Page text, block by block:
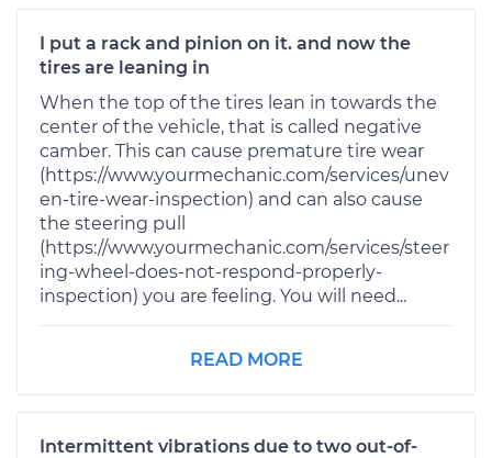
I put a rack and pinion on it. and now the
tires are leaning in
When the top of the tires lean in towards the
center of the vehicle, that is called negative
camber. This can cause premature tire wear
(https://www.yourmechanic.com/services/unev
en-tire-wear-inspection) and can also cause
the steering pull
(https://www.yourmechanic.com/services/steer
ing-wheel-does-not-respond-properly-
inspection) you are feeling. You will need...
READ MORE
Intermittent vibrations due to two out-of-

WORK ITEM: Nothing but the lines from the one with "the steering pull" to the last line of the data should appear in the answer, each exactly as it stands.

ANSWER BOX:
the steering pull
(https://www.yourmechanic.com/services/steer
ing-wheel-does-not-respond-properly-
inspection) you are feeling. You will need...
READ MORE
Intermittent vibrations due to two out-of-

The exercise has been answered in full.